The fibula can be transferred as a free osseous or free osseocutaneous flap. Since introduced first for mandible reconstruction in 1989, the fibula free flap has been applied for reconstruction of challenging defects in the head and neck.79 However, the primary application of the fibular donor site is in the reconstruction of segmental defects of the mandible, as described elsewhere in this text.80 In addition, the fibula osseocutaneous free flap has been described for reconstruction of maxillary defects alone or in combination with mandible defects.81
Approximately 22 to 25 cm of bone can be harvested from the fibula. This thick cortical long bone receives its endosteal and periosteal blood supply from the peroneal artery and veins which run along
the entire length of the fibula.82 The excellent periosteal circulation permits multiple osteotomies with reliable perfusion on each bony segment; thus allowing shaping and remodeling of the bone to duplicate the inferior border of the mandible.
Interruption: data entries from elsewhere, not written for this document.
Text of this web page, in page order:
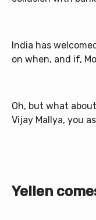
India has
on when, and if,
Oh, but what
Vijay Mallya, you
Yellen
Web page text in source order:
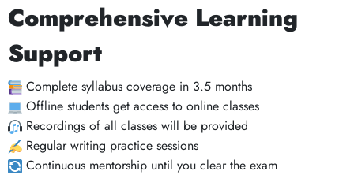
Comprehensive Learning
Support
Complete syllabus coverage in 3.5 months
Offline students get access to online classes
Recordings of all classes will be provided
Regular writing practice sessions
Continuous mentorship until you clear the exam
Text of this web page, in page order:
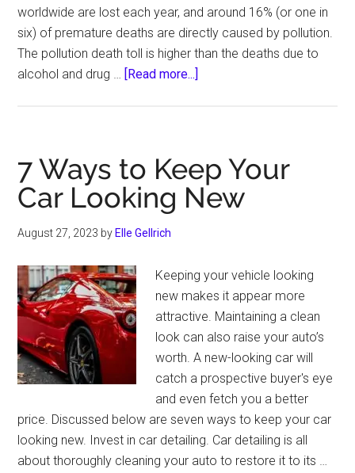
worldwide are lost each year, and around 16% (or one in
six) of premature deaths are directly caused by pollution.
The pollution death toll is higher than the deaths due to
alcohol and drug … [Read more...]
Millions
across
the
7 Ways to Keep Your
Car Looking New
August 27, 2023 by Elle Gellrich
Keeping your vehicle looking
new makes it appear more
attractive. Maintaining a clean
look can also raise your auto’s
worth. A new-looking car will
catch a prospective buyer's eye
and even fetch you a better
price. Discussed below are seven ways to keep your car
looking new. Invest in car detailing. Car detailing is all
about thoroughly cleaning your auto to restore it to its …
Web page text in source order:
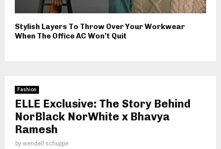
Stylish Layers To Throw Over Your Workwear
When The Office AC Won’t Quit
Fashion
ELLE Exclusive: The Story Behind
NorBlack NorWhite x Bhavya
Ramesh
by wendell schuppe
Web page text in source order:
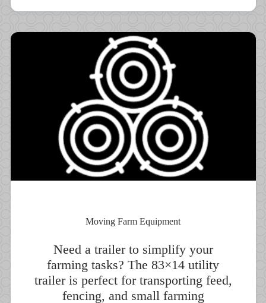
Moving Farm Equipment
Need a trailer to simplify your
farming tasks? The 83×14 utility
trailer is perfect for transporting feed,
fencing, and small farming
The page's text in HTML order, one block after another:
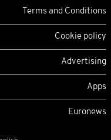
Terms and Conditions
Cookie policy
Advertising
Apps
Euronews
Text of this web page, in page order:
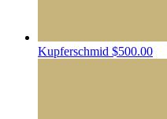
Kupferschmid $500.00
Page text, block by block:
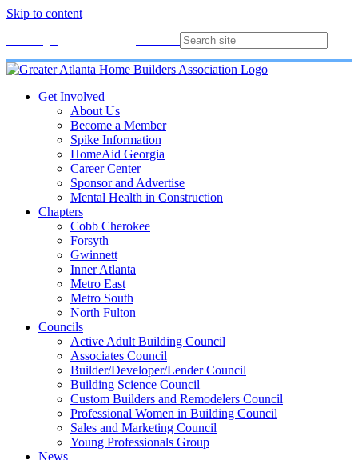
Skip to content
Get Involved
About Us
Become a Member
Spike Information
HomeAid Georgia
Career Center
Sponsor and Advertise
Mental Health in Construction
Chapters
Cobb Cherokee
Forsyth
Gwinnett
Inner Atlanta
Metro East
Metro South
North Fulton
Councils
Active Adult Building Council
Associates Council
Builder/Developer/Lender Council
Building Science Council
Custom Builders and Remodelers Council
Professional Women in Building Council
Sales and Marketing Council
Young Professionals Group
News
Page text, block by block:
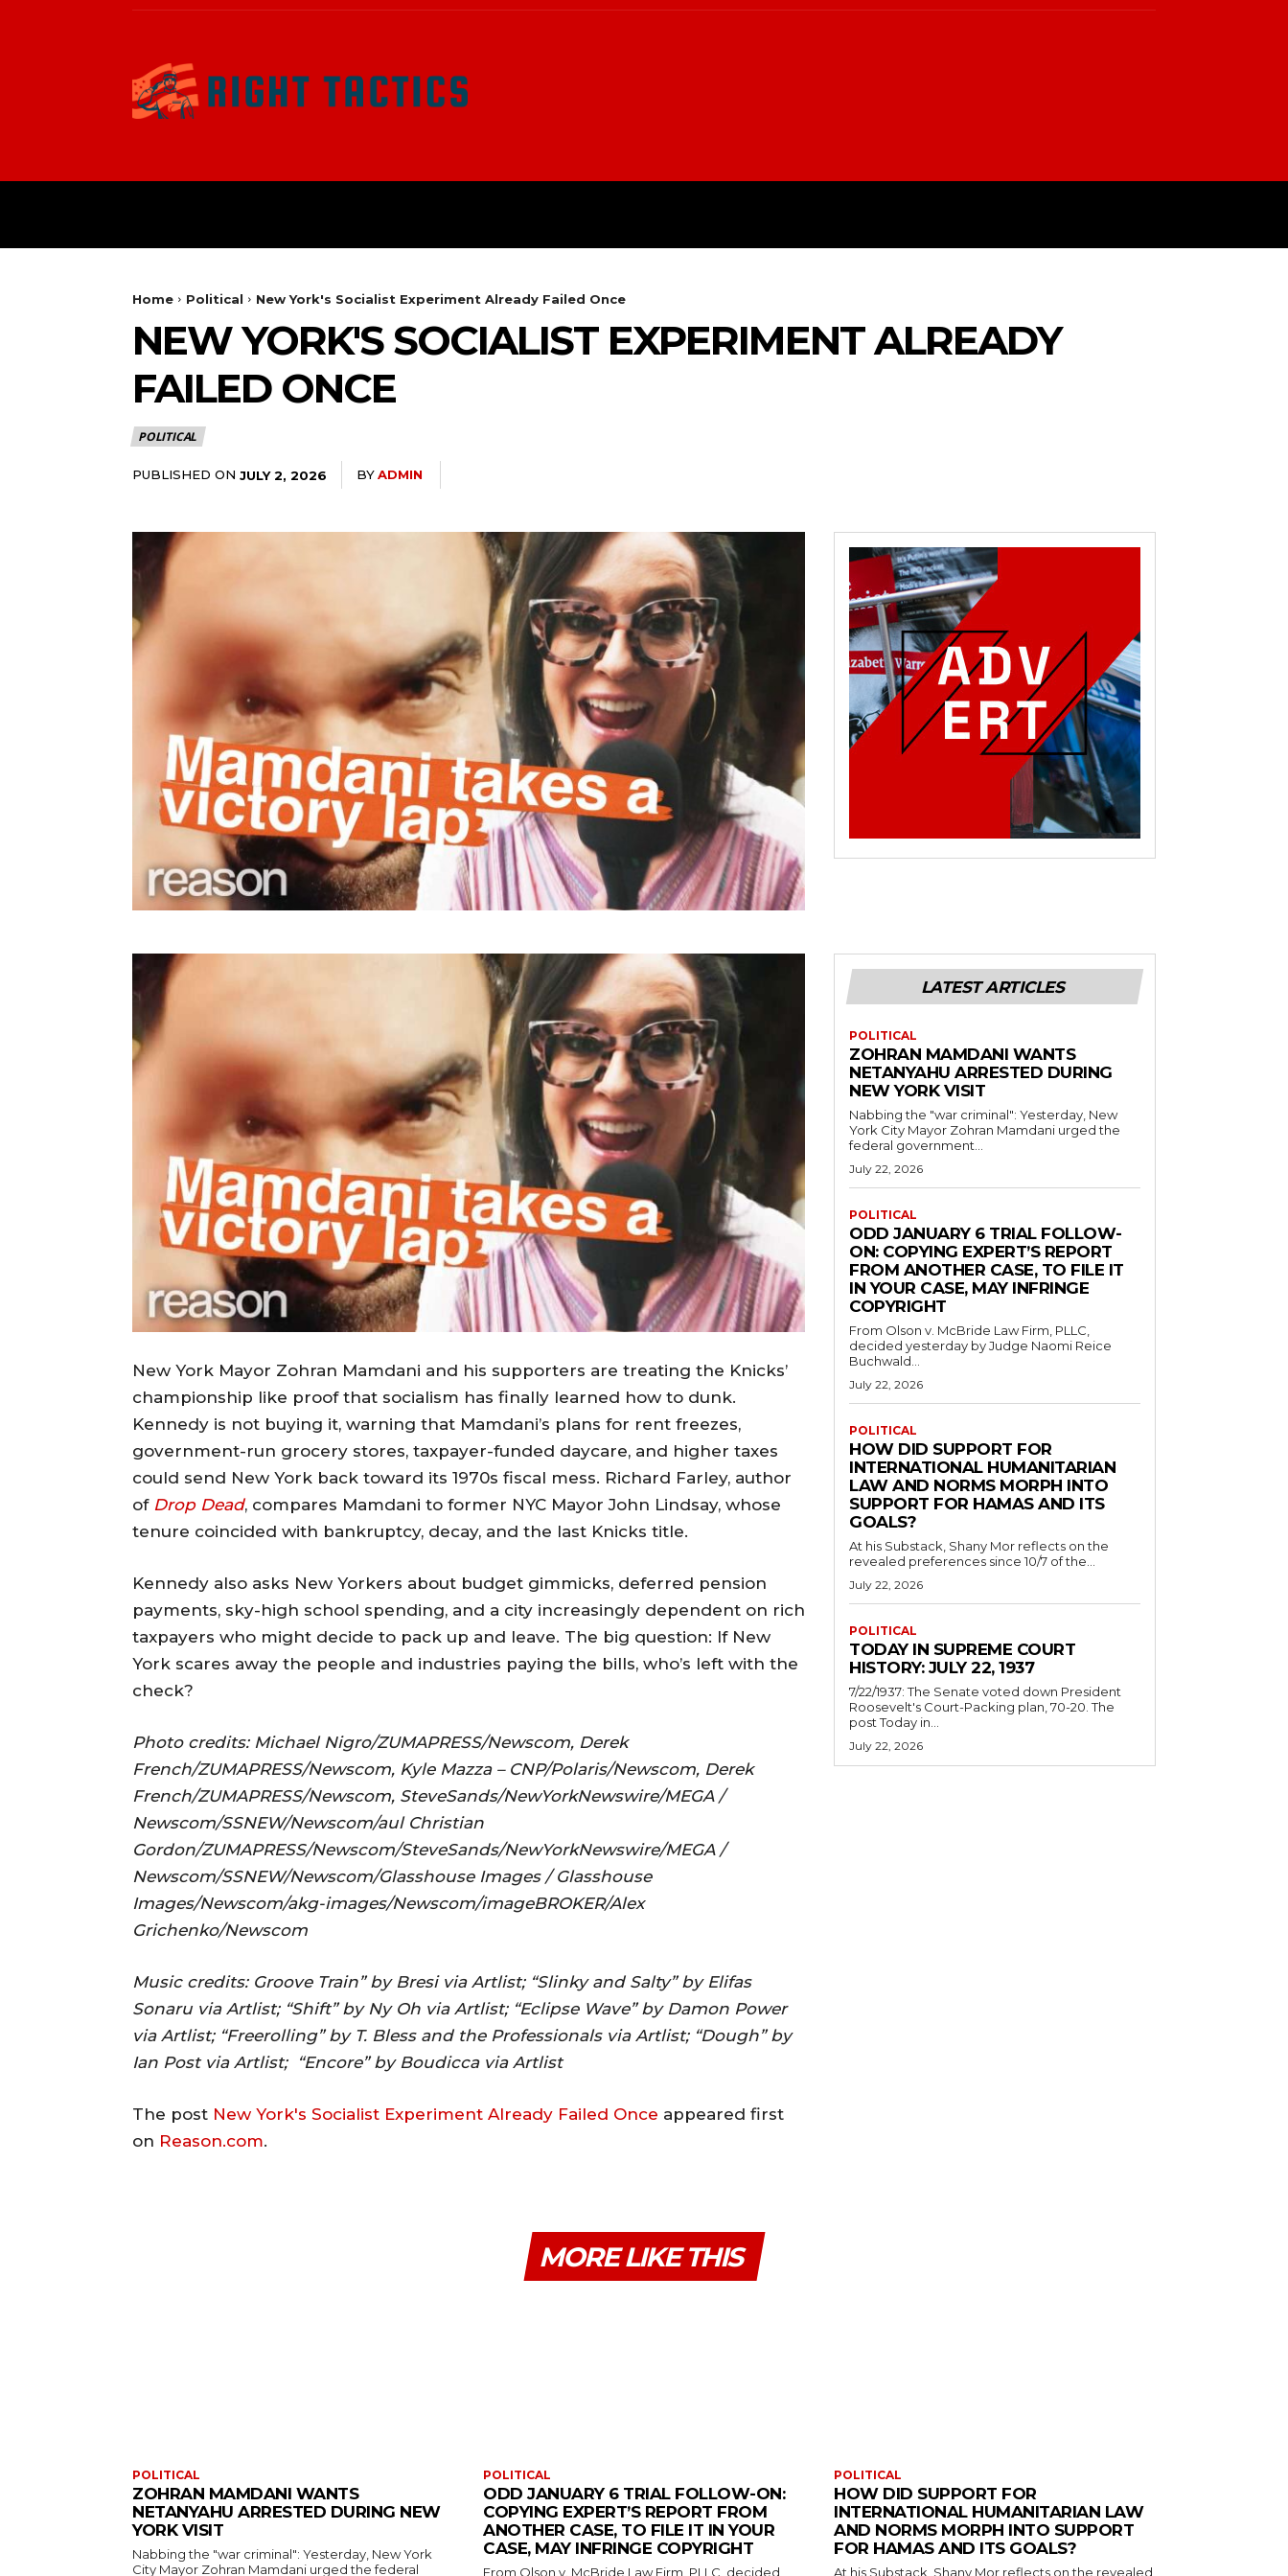
Home Political New York's Socialist Experiment Already Failed Once
NEW YORK'S SOCIALIST EXPERIMENT ALREADY
FAILED ONCE
POLITICAL
PUBLISHED ON JULY 2, 2026 BYADMIN
New York Mayor Zohran Mamdani and his supporters are treating the Knicks’
championship like proof that socialism has finally learned how to dunk.
Kennedy is not buying it, warning that Mamdani’s plans for rent freezes,
government-run grocery stores, taxpayer-funded daycare, and higher taxes
could send New York back toward its 1970s fiscal mess. Richard Farley, author
of Drop Dead, compares Mamdani to former NYC Mayor John Lindsay, whose
tenure coincided with bankruptcy, decay, and the last Knicks title.
Kennedy also asks New Yorkers about budget gimmicks, deferred pension
payments, sky-high school spending, and a city increasingly dependent on rich
taxpayers who might decide to pack up and leave. The big question: If New
York scares away the people and industries paying the bills, who’s left with the
check?
Photo credits: Michael Nigro/ZUMAPRESS/Newscom, Derek
French/ZUMAPRESS/Newscom, Kyle Mazza – CNP/Polaris/Newscom, Derek
French/ZUMAPRESS/Newscom, SteveSands/NewYorkNewswire/MEGA /
Newscom/SSNEW/Newscom/aul Christian
Gordon/ZUMAPRESS/Newscom/SteveSands/NewYorkNewswire/MEGA /
Newscom/SSNEW/Newscom/Glasshouse Images / Glasshouse
Images/Newscom/akg-images/Newscom/imageBROKER/Alex
Grichenko/Newscom
Music credits: Groove Train” by Bresi via Artlist; “Slinky and Salty” by Elifas
Sonaru via Artlist; “Shift” by Ny Oh via Artlist; “Eclipse Wave” by Damon Power
via Artlist; “Freerolling” by T. Bless and the Professionals via Artlist; “Dough” by
Ian Post via Artlist; “Encore” by Boudicca via Artlist
The post New York's Socialist Experiment Already Failed Once appeared first
on Reason.com.
LATEST ARTICLES
POLITICAL
ZOHRAN MAMDANI WANTS
NETANYAHU ARRESTED DURING
NEW YORK VISIT
Nabbing the "war criminal": Yesterday, New
York City Mayor Zohran Mamdani urged the
federal government...
July 22, 2026
POLITICAL
ODD JANUARY 6 TRIAL FOLLOW-
ON: COPYING EXPERT’S REPORT
FROM ANOTHER CASE, TO FILE IT
IN YOUR CASE, MAY INFRINGE
COPYRIGHT
From Olson v. McBride Law Firm, PLLC,
decided yesterday by Judge Naomi Reice
Buchwald...
July 22, 2026
POLITICAL
HOW DID SUPPORT FOR
INTERNATIONAL HUMANITARIAN
LAW AND NORMS MORPH INTO
SUPPORT FOR HAMAS AND ITS
GOALS?
At his Substack, Shany Mor reflects on the
revealed preferences since 10/7 of the...
July 22, 2026
POLITICAL
TODAY IN SUPREME COURT
HISTORY: JULY 22, 1937
7/22/1937: The Senate voted down President
Roosevelt's Court-Packing plan, 70-20. The
post Today in...
July 22, 2026
MORE LIKE THIS
POLITICAL
ZOHRAN MAMDANI WANTS
NETANYAHU ARRESTED DURING NEW
YORK VISIT
Nabbing the "war criminal": Yesterday, New York
City Mayor Zohran Mamdani urged the federal
POLITICAL
ODD JANUARY 6 TRIAL FOLLOW-ON:
COPYING EXPERT’S REPORT FROM
ANOTHER CASE, TO FILE IT IN YOUR
CASE, MAY INFRINGE COPYRIGHT
From Olson v. McBride Law Firm, PLLC, decided
POLITICAL
HOW DID SUPPORT FOR
INTERNATIONAL HUMANITARIAN LAW
AND NORMS MORPH INTO SUPPORT
FOR HAMAS AND ITS GOALS?
At his Substack, Shany Mor reflects on the revealed

The skin over the lateral aspect of the calf is supplied by either septocutaneous or musculocutaneous perforators arising from the peroneal artery and vein83 (Figure 18-31). In spite of the skin island of the fibula free flap being considered initially unreliable in 10 percent of cases due to unpredictable vascular sup-ply,79 it is now acknowledged that identification and inclusion of one single septocutaneous perforator can adequately perfuse a skin island as large as 10 x 22 cm.82 This skin island may be used to reconstruct oromandibular defects that include the external skin, inner lining or both82-84 (Figure 18-32). The flexor hallucis longus muscle may be transferred with the bone as well to provide some soft-tissue fill for the submental region.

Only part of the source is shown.